上述三种动态有助于我们理解 DeepSeek 最近发布的模型。大约一个月前,DeepSeek 发布了一个名为“DeepSeek-V3”的纯预训练模型 3 ——即上面#3 中描述的第一阶段。然后在上周,他们发布了“R1”,它增加了一个第二阶段。我们无法从外部完全了解这些模型,但以下是笔者对这两个版本的最佳理解。
DeepSeek-V3 was actually the real innovation and what
should have made people take notice a month ago (we certainly
did). As a pretrained model, it appears to come
close to the performance of4
state of the art US models on some important tasks, while costing
substantially less to train (although, we find that Claude 3.5 Sonnet
in particular remains much better on some other key tasks, such as
real-world coding). DeepSeek's team did this via some genuine and
impressive innovations, mostly focused on engineering efficiency.
There were particularly innovative improvements in the management of
an aspect called the "Key-Value cache", and in enabling a method
called "mixture of experts" to be pushed further than it had before.
DeepSeek-V3 实际上是真正的创新,本应该在一个月前就引起人们的注意(我们当然注意到了)。作为一个预训练模型,它在一些重要任务上的性能似乎接近 4 最先进的美国模型,同时训练成本大大降低(尽管我们发现,Claude 3.5 Sonnet 在其他一些关键任务上,例如现实世界的编码,仍然要好得多)。DeepSeek 团队通过一些真正令人印象深刻的创新实现了这一点,主要集中在工程效率上。在“键值缓存”这个方面的管理以及推动“专家混合”方法超越以往方面,都进行了特别创新的改进。
However, it's important to look closer:
然而,仔细看看很重要:
-
DeepSeek does not "do for $6M5 what cost US AI companies billions". I can only speak for Anthropic, but Claude 3.5 Sonnet is a mid-sized model that cost a few $10M's to train (I won't give an exact number). Also, 3.5 Sonnet was not trained in any way that involved a larger or more expensive model (contrary to some rumors). Sonnet's training was conducted 9-12 months ago, and DeepSeek's model was trained in November/December, while Sonnet remains notably ahead in many internal and external evals. Thus, I think a fair statement is "DeepSeek produced a model close to the performance of US models 7-10 months older, for a good deal less cost (but not anywhere near the ratios people have suggested)".

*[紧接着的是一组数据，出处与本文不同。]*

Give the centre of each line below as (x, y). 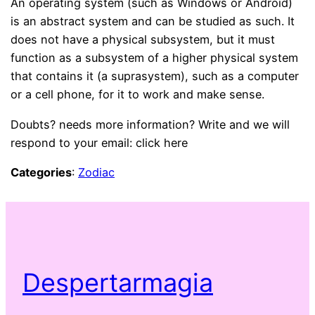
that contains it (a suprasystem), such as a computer (155, 76)
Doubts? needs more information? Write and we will (150, 124)
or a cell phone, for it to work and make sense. (138, 95)
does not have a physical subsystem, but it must (143, 40)
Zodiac (97, 172)
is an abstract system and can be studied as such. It (153, 21)
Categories (41, 172)
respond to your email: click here (99, 142)
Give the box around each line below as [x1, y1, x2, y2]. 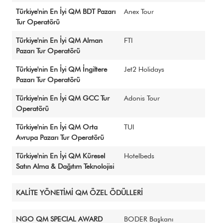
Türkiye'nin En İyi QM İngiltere [16, 65, 107, 73]
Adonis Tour [124, 94, 160, 102]
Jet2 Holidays [124, 65, 164, 73]
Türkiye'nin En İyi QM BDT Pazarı [16, 7, 115, 15]
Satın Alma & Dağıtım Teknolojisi [16, 162, 114, 170]
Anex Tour [124, 7, 154, 15]
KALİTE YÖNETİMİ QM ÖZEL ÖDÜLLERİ [16, 188, 143, 197]
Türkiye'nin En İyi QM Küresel [16, 151, 105, 160]
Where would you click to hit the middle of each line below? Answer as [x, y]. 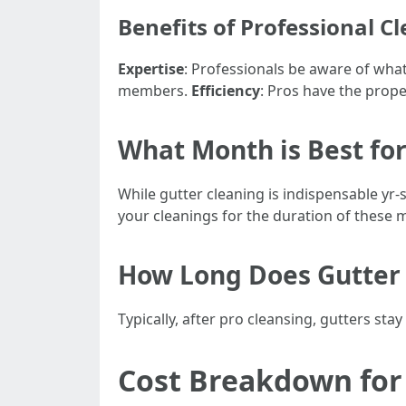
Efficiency [226, 91]
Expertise [151, 69]
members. [155, 91]
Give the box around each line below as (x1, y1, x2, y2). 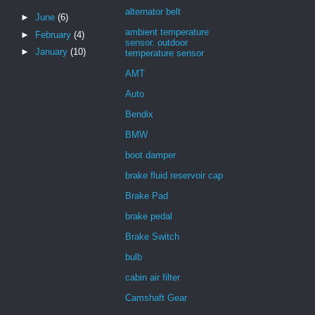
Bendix (125, 108, 153, 120)
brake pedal (125, 210, 172, 221)
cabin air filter (125, 271, 180, 283)
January (34, 46, 70, 58)
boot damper (125, 149, 176, 160)
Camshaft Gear (125, 292, 187, 303)
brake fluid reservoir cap (125, 169, 223, 181)
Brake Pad (125, 190, 168, 201)
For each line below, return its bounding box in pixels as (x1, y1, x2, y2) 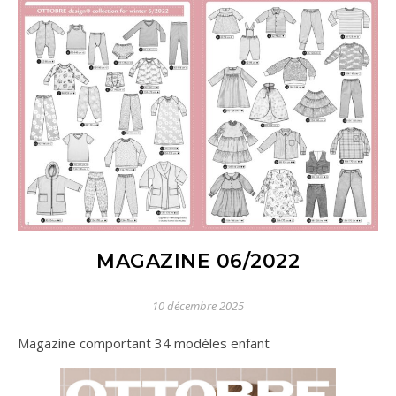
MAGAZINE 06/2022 (96, 249, 300, 274)
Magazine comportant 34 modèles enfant (29, 334, 270, 353)
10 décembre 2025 (152, 298, 244, 315)
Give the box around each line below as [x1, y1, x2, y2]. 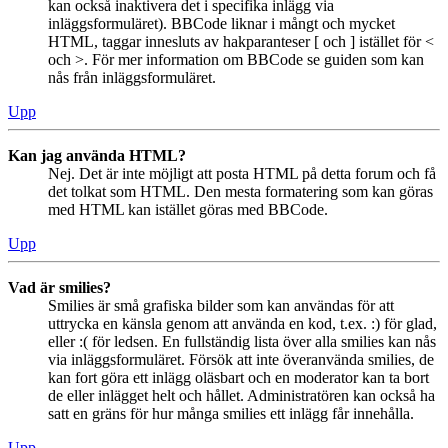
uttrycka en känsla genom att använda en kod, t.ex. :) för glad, [48, 314, 437, 332]
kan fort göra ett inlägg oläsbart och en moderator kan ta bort [48, 368, 429, 386]
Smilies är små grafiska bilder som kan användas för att [48, 296, 394, 314]
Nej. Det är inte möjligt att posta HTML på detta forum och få [48, 164, 436, 182]
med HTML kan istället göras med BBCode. [48, 200, 328, 218]
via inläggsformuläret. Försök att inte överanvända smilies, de [48, 350, 434, 368]
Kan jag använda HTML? [8, 146, 186, 164]
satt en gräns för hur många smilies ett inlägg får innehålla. [48, 404, 414, 422]
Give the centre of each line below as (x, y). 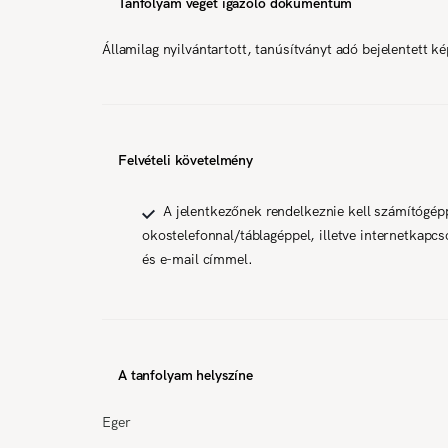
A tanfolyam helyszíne (186, 374)
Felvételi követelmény (186, 159)
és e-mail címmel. (197, 258)
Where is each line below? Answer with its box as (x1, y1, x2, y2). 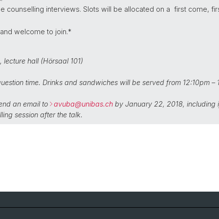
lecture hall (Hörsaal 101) (4, 57, 83, 65)
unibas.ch (82, 100, 113, 108)
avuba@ (54, 100, 82, 108)
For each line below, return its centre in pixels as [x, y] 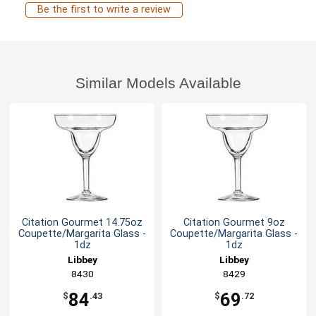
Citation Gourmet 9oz [234, 223]
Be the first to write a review [104, 10]
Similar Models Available [158, 83]
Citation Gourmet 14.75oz [82, 223]

DeepSeek 并没有做到“用 600 万美元 5 做到美国 AI 公司花费数十亿美元才能做到的事情”。我只能代表 Anthropic 发言,Claude 3.5 Sonnet 是一个中等规模的模型,训练成本为几千万美元(我不会给出确切数字)。此外,3.5 Sonnet 的训练过程没有任何涉及更大或更昂贵模型的环节(与一些传闻相反)。Sonnet 的训练是在 9-12 个月前进行的,而 DeepSeek 的模型是在 11/12 月份训练的,Sonnet 在许多内部和外部评估中仍然明显领先。因此,我认为一个公平的说法是:“DeepSeek 以低得多的成本(但远没有人们所说的那样)制造了一个性能接近 7-10 个月前美国模型的模型”。 -
If the historical trend of the cost curve decrease is ~4x per year, that means that in the ordinary course of business — in the normal trends of historical cost decreases like those that happened in 2023 and 2024 — we’d expect a model 3-4x cheaper than 3.5 Sonnet/GPT-4o around now. Since DeepSeek-V3 is worse than those US frontier models — let’s say by ~2x on the scaling curve, which I think is quite generous to DeepSeek-V3 — that means it would be totally normal, totally "on trend", if DeepSeek-V3 training cost ~8x less than the current US models developed a year ago. I’m not going to give a number but it’s clear from the previous bullet point that even if you take DeepSeek’s training cost at face value, they are on-trend at best and probably not even that. For example this is less steep than the original GPT-4 to Claude 3.5 Sonnet inference price differential (10x), and 3.5 Sonnet is a better model than GPT-4. All of this is to say that DeepSeek-V3 is not a unique breakthrough or something that fundamentally changes the economics of LLM’s; it’s an expected point on an ongoing cost reduction curve. What’s different this time is that the company that was first to demonstrate the expected cost reductions was Chinese. This has never happened before and is geopolitically significant. However, US companies will soon follow suit — and they won’t do this by copying DeepSeek, but because they too are achieving the usual trend in cost reduction.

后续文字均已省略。